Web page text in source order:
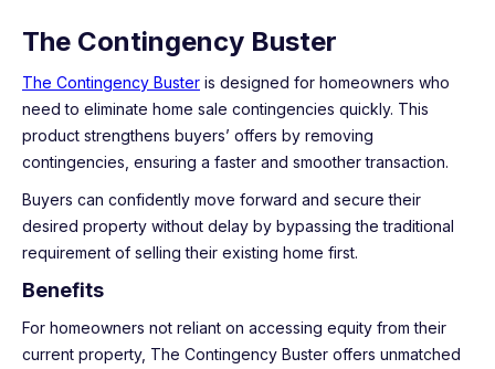
The Contingency Buster
The Contingency Buster is designed for homeowners who
need to eliminate home sale contingencies quickly. This
product strengthens buyers’ offers by removing
contingencies, ensuring a faster and smoother transaction.
Buyers can confidently move forward and secure their
desired property without delay by bypassing the traditional
requirement of selling their existing home first.
Benefits
For homeowners not reliant on accessing equity from their
current property, The Contingency Buster offers unmatched
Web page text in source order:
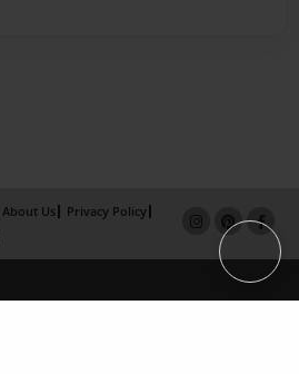
About Us
Privacy Policy
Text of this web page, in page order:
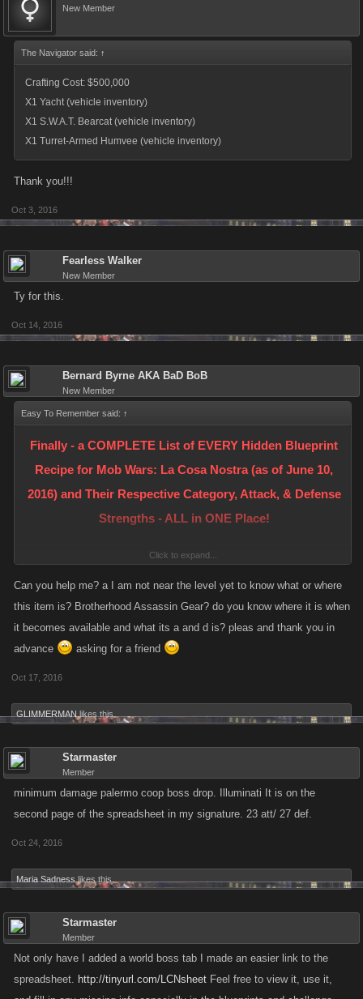
New Member
The Navigator said: ↑
Crafting Cost: $500,000
X1 Yacht (vehicle inventory)
X1 S.W.A.T. Bearcat (vehicle inventory)
X1 Turret-Armed Humvee (vehicle inventory)
Thank you!!!
Oct 3, 2016
Fearless Walker
New Member
Ty for this.
Oct 14, 2016
Bernard Byrne AKA BaD BoB
New Member
Easy To Remember said: ↑
Finally - a COMPLETE List of EVERY Hidden Blueprint
Recipe for Mob Wars: La Cosa Nostra (as of June 10,
2016) and Their Respective Category, Attack, & Defense
Strengths - ALL in ONE Place!
- NOW WITH PICTURES -
< Please see Post #14 in this Thread for more information and a partial
list of those who are credited for solving the Recipes! >
Click to expand...
Can you help me? a I am not near the level yet to know what or where
this item is? Brotherhood Assassin Gear? do you know where it is when
it becomes available and what its a and d is? pleas and thank you in
advance
asking for a friend
Oct 17, 2016
GLIMMERMAN likes this.
Starmaster
Member
minimum damage palermo coop boss drop. Illuminati It is on the
second page of the spreadsheet in my signature. 23 att/ 27 def.
Oct 24, 2016
Maria Sadness likes this.
Starmaster
Member
Not only have I added a world boss tab I made an easier link to the
spreadsheet. http://tinyurl.com/LCNsheet Feel free to view it, use it,
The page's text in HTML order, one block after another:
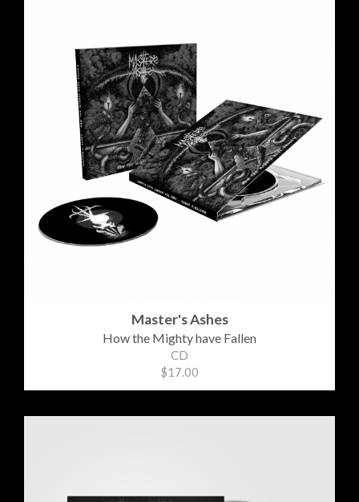
Master's Ashes
How the Mighty have Fallen
CD
$17.00
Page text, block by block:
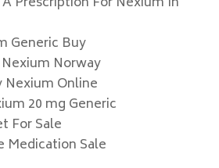
Generic Buy
Norway
Nexium Online
20 mg Generic
For Sale
Medication Sale
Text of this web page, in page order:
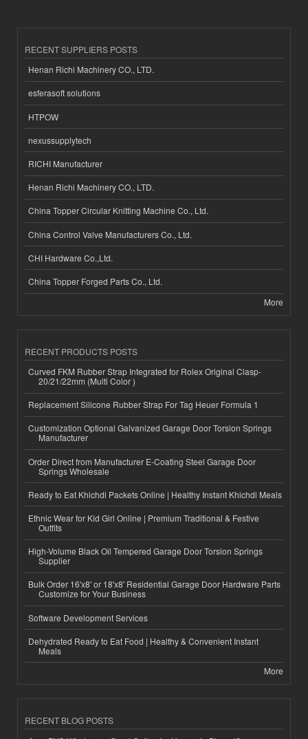
RECENT SUPPLIERS POSTS
Henan Richi Machinery CO., LTD.
esferasoft solutions
HTPOW
nexussupplytech
RICHI Manufacturer
Henan Richi Machinery CO., LTD.
China Topper Circular Knitting Machine Co., Ltd.
China Control Valve Manufacturers Co., Ltd.
CHI Hardware Co.,Ltd.
China Topper Forged Parts Co., Ltd.
More
RECENT PRODUCTS POSTS
Curved FKM Rubber Strap Integrated for Rolex Original Clasp-
20/21/22mm (Multi Color )
Replacement Silicone Rubber Strap For Tag Heuer Formula 1
Customization Optional Galvanized Garage Door Torsion Springs
Manufacturer
Order Direct from Manufacturer E-Coating Steel Garage Door
Springs Wholesale
Ready to Eat Khichdi Packets Online | Healthy Instant Khichdi Meals
Ethnic Wear for Kid Girl Online | Premium Traditional & Festive
Outfits
High-Volume Black Oil Tempered Garage Door Torsion Springs
Supplier
Bulk Order 16'x8' or 18'x8' Residential Garage Door Hardware Parts
Customize for Your Business
Software Development Services
Dehydrated Ready to Eat Food | Healthy & Convenient Instant
Meals
More
RECENT BLOG POSTS
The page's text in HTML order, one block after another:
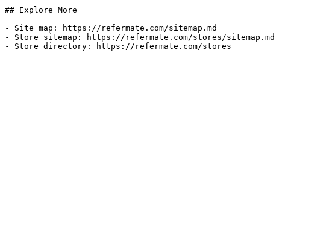
## Explore More
- Site map: https://refermate.com/sitemap.md
- Store sitemap: https://refermate.com/stores/sitemap.md
- Store directory: https://refermate.com/stores
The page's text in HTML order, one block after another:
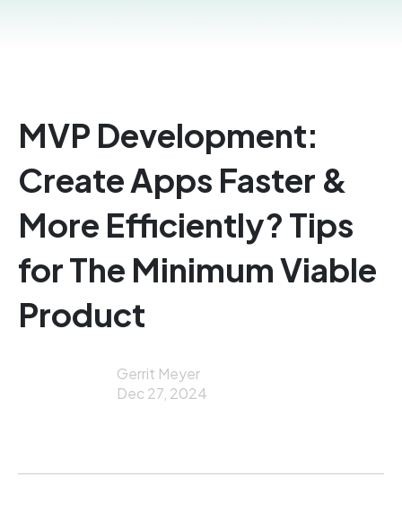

### Brief
Search the data for "refermate" and list every line in which it occurs.

### Task output
- Site map: https://refermate.com/sitemap.md
- Store sitemap: https://refermate.com/stores/sitemap.md
- Store directory: https://refermate.com/stores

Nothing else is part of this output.